**What you are asked to do**
Could you filter the records below down to the lines that include the word "Grizzled"?
******
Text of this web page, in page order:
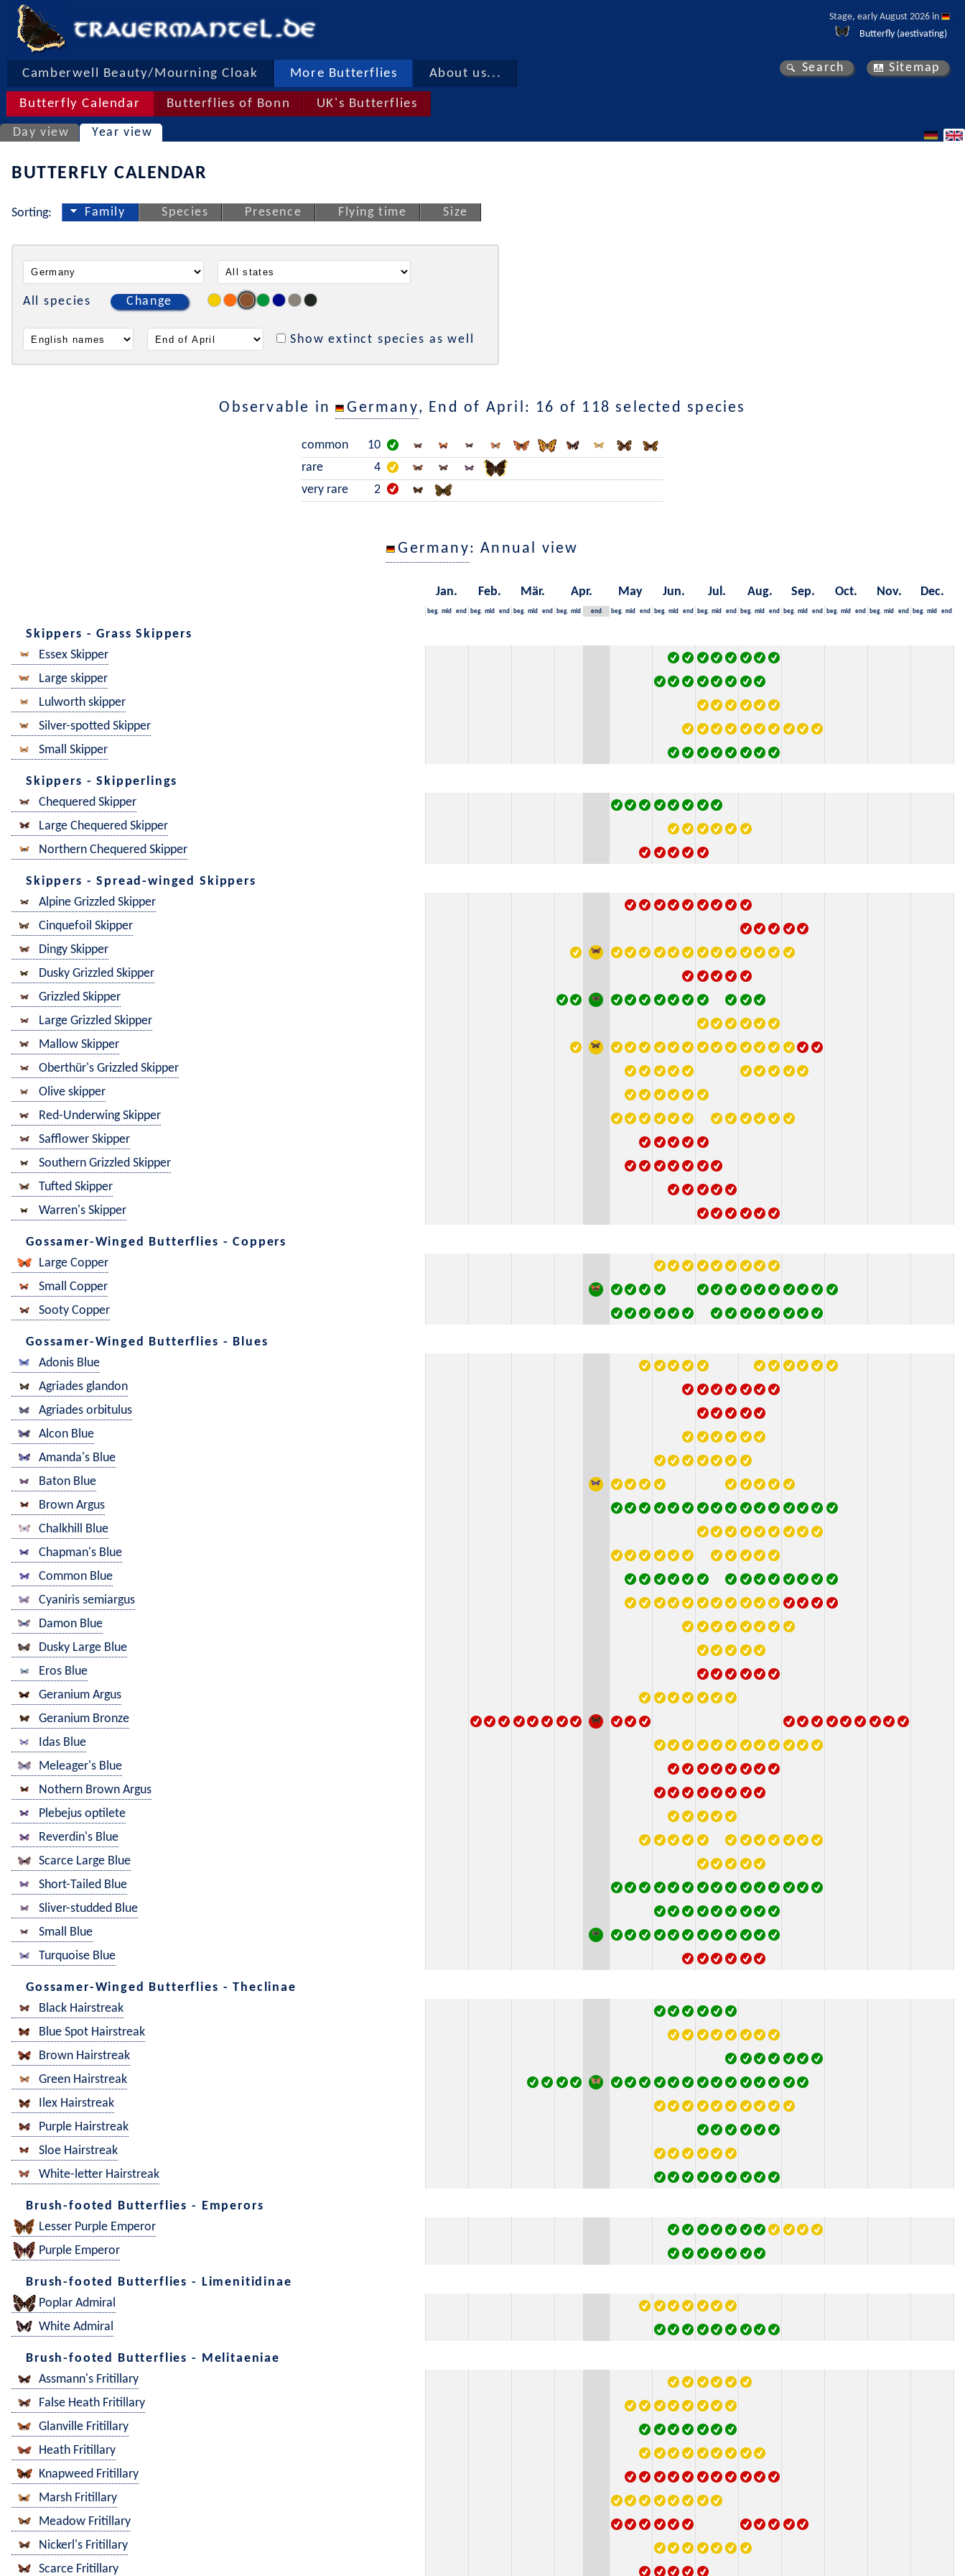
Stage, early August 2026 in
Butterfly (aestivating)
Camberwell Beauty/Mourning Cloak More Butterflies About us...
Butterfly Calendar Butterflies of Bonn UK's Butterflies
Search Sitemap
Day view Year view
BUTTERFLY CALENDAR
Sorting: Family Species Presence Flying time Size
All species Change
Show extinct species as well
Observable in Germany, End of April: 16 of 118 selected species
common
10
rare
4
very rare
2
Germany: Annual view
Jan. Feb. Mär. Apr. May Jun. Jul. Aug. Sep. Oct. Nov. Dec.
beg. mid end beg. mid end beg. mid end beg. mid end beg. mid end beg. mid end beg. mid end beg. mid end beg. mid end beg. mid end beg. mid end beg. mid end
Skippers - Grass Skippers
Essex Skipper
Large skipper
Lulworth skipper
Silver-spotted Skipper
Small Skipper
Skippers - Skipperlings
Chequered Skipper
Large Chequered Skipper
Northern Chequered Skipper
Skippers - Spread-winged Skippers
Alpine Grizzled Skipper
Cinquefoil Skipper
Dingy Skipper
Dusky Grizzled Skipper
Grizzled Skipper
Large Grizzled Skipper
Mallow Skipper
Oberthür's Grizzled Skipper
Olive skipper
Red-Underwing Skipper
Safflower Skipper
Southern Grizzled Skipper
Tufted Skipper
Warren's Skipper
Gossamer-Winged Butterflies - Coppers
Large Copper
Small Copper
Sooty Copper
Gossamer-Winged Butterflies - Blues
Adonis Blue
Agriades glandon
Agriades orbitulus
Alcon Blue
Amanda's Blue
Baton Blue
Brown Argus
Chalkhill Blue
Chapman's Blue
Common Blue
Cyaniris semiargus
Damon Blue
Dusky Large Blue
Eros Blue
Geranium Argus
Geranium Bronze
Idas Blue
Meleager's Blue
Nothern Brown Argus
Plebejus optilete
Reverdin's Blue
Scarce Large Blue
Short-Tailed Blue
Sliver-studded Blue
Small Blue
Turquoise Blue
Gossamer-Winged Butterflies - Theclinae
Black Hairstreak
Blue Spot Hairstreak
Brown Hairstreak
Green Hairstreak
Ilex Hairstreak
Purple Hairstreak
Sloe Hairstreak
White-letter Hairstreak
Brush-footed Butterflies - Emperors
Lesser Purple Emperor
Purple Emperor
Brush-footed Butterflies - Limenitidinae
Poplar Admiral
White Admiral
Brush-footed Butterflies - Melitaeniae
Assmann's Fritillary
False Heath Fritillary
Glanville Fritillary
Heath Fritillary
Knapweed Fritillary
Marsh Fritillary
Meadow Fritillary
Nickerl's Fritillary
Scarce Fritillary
******
**Task response**
Alpine Grizzled Skipper
Dusky Grizzled Skipper
Grizzled Skipper
Large Grizzled Skipper
Oberthür's Grizzled Skipper
Southern Grizzled Skipper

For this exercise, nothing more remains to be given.